Just got back from a great nightly party at Scardinos's restaurant in Pasadena. Definitely a must do before the Tour ends. Great turn out. The place was packed with cool riders, great Italian food, and an ever better selection of pretty rare beers (German, English, Belgium, and Italian).

Nothing like riding home a few miles at night down Colorado Blvd. with old school Metallica playing after two strong Belgium brews. Beat everyone off the lights!!!


----------



## Hollywood (Jan 16, 2003)

thanks - cool tip.

what time were you there?


----------



## LolaLeatherHips (Jul 17, 2007)

post here if there is another one anytime soon


----------



## Ziptie69 (Apr 6, 2006)

I think they're nightly at Sacantino's for the duration of the tour.


----------



## MTBMaven (Dec 17, 2005)

Ziptie69 is correct, the events are nightly.

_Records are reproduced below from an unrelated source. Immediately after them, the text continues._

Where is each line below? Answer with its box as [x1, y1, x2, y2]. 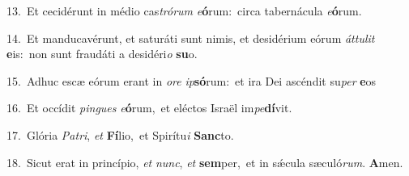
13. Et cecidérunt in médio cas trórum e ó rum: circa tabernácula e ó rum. [6, 2, 362, 19]
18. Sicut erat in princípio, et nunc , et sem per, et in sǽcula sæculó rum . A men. [6, 153, 403, 170]
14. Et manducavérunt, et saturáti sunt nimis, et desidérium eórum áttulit [6, 29, 375, 46]
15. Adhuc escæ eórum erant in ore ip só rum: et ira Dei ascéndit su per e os [6, 72, 377, 89]
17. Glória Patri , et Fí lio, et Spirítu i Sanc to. [6, 126, 234, 143]
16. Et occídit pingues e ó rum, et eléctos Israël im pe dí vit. [6, 99, 292, 116]
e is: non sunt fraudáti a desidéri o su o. [6, 45, 198, 62]
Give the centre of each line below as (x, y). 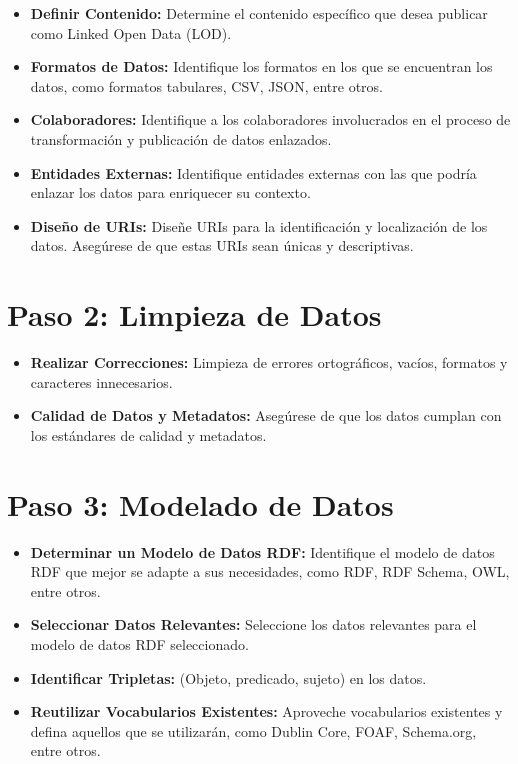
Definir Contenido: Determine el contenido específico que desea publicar (259, 13)
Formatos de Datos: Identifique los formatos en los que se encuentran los (261, 66)
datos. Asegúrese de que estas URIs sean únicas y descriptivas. (222, 245)
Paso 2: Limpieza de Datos (194, 314)
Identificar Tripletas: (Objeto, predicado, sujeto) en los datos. (228, 677)
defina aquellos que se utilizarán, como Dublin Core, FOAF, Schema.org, (253, 730)
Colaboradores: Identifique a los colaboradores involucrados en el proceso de (270, 119)
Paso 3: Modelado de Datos (200, 503)
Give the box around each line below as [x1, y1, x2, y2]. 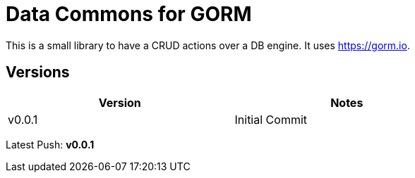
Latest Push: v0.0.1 [6, 138, 95, 151]
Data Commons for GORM [6, 2, 252, 26]
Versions [6, 63, 70, 82]
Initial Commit [234, 112, 308, 127]
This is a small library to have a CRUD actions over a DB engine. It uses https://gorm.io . [6, 39, 410, 51]
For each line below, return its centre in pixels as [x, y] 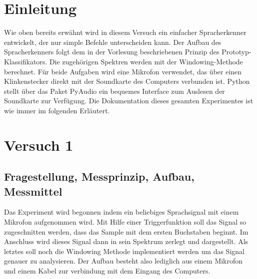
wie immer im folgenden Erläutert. [57, 110]
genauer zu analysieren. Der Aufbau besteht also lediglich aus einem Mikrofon [123, 261]
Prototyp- [236, 52]
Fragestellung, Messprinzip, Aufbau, [99, 176]
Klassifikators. [26, 61]
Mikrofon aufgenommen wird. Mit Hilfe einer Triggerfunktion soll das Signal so [125, 222]
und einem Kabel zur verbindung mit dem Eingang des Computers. [107, 271]
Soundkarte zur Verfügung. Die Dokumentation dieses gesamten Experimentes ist [129, 101]
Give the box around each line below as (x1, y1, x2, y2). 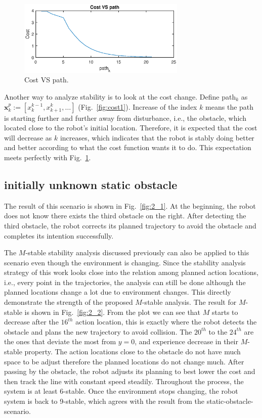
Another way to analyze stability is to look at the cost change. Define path (4, 91, 236, 102)
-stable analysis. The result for (142, 297, 237, 307)
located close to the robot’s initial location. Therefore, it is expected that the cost (4, 122, 257, 133)
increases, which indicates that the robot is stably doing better (60, 132, 254, 143)
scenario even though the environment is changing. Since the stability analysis (4, 257, 246, 267)
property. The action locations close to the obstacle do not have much (24, 346, 241, 357)
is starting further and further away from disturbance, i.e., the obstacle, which (4, 112, 246, 123)
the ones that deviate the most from (4, 336, 116, 347)
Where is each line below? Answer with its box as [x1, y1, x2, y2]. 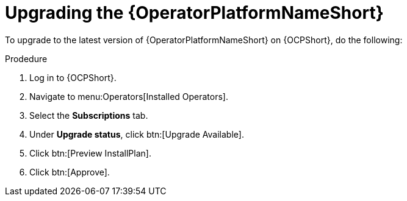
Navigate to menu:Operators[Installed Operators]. [29, 91, 229, 102]
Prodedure [5, 53, 48, 64]
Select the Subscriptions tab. [29, 110, 148, 121]
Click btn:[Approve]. [29, 166, 110, 177]
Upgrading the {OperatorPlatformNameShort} [5, 2, 384, 23]
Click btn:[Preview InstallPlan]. [29, 147, 151, 158]
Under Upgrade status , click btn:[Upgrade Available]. [29, 129, 244, 139]
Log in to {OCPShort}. [29, 72, 117, 83]
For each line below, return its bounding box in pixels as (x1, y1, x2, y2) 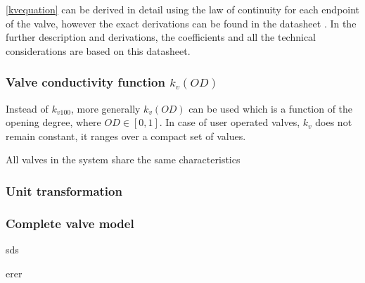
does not (315, 115, 352, 130)
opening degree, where (6, 115, 101, 130)
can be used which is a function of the (188, 101, 353, 115)
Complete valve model (6, 214, 134, 232)
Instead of (6, 101, 49, 115)
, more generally (70, 101, 141, 115)
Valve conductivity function (6, 73, 165, 91)
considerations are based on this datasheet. (6, 43, 191, 58)
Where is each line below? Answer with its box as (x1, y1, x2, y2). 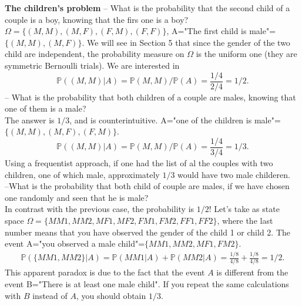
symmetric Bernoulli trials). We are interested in (5, 59, 180, 71)
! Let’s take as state (209, 203, 280, 215)
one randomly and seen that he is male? (5, 191, 149, 203)
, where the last (217, 214, 273, 227)
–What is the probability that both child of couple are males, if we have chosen (5, 180, 290, 192)
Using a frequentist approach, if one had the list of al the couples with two (5, 157, 273, 169)
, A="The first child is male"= (166, 25, 276, 37)
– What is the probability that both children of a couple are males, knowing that (5, 90, 296, 103)
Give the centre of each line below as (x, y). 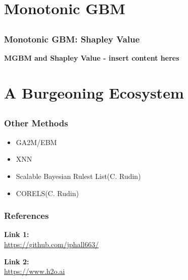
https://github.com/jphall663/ (52, 244)
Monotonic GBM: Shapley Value (72, 39)
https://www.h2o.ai (35, 271)
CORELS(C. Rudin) (47, 193)
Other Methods (36, 123)
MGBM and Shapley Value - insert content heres (92, 58)
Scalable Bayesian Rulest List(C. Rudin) (78, 176)
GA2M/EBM (36, 142)

Hollywood, I was there right around 7:30 until about 8:30. I was there in lycra, one of the few.


----------



## I am The Edge (Jul 27, 2004)

LolaLeatherHips said:


> post here if there is another one anytime soon


i'd hit it.


----------



## LolaLeatherHips (Jul 17, 2007)

I am The Edge said:


> i'd hit it.


I'm going to hit you if you keep that up. :incazzato:


----------



## spingineer (Jul 20, 2007)

Damn, I'm glad I ran into this thread. Anyone else going tonight?


----------



## MTBMaven (Dec 17, 2005)

The wife and I are going to head over there a few times next week.


----------



## Hollywood (Jan 16, 2003)

*Tonight!!!! (wed.)*

Last of the mountains - should be a fun one. (sshhhh....no spoilers)

Edit: well at least there's lots to talk about


----------